• **Work item**:
Copy each line of the records below that mentions the word "instead".

• **Records shown**:
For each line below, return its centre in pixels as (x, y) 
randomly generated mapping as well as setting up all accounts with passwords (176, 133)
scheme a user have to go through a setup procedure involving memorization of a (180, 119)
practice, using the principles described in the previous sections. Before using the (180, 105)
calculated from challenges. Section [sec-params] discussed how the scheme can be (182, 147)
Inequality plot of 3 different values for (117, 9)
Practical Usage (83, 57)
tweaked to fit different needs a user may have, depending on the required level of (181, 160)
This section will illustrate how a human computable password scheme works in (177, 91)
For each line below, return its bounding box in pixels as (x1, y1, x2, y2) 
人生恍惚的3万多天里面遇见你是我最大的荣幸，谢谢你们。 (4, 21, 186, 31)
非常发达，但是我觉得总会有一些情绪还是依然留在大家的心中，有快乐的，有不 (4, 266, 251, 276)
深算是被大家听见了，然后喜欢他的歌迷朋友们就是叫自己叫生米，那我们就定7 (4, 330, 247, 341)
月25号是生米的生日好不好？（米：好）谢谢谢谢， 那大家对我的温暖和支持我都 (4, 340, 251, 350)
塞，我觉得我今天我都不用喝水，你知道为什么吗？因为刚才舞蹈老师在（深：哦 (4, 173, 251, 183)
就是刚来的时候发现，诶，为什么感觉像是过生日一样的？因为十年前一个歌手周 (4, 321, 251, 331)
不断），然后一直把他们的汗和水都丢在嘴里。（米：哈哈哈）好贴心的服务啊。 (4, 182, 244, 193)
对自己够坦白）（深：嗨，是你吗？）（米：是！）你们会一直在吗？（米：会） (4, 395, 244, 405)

--

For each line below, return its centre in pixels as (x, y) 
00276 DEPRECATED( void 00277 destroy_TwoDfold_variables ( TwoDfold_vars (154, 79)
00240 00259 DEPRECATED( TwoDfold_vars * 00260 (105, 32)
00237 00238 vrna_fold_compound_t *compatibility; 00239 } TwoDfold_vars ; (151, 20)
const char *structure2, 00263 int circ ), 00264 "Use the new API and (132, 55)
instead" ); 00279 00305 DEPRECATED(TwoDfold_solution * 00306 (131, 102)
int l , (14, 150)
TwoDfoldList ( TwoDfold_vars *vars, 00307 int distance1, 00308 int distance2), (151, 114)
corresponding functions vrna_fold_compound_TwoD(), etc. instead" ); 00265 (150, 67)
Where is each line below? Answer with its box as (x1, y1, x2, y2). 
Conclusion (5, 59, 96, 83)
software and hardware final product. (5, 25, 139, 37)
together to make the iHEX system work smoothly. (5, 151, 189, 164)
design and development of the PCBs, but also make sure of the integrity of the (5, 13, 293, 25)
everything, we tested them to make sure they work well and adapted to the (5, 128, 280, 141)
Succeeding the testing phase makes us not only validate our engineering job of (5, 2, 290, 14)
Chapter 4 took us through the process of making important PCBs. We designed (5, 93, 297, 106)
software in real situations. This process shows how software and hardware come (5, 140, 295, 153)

• **Exercise answer**:
instead" ); 00279 00305 DEPRECATED(TwoDfold_solution * 00306 (131, 102)
corresponding functions vrna_fold_compound_TwoD(), etc. instead" ); 00265 (150, 67)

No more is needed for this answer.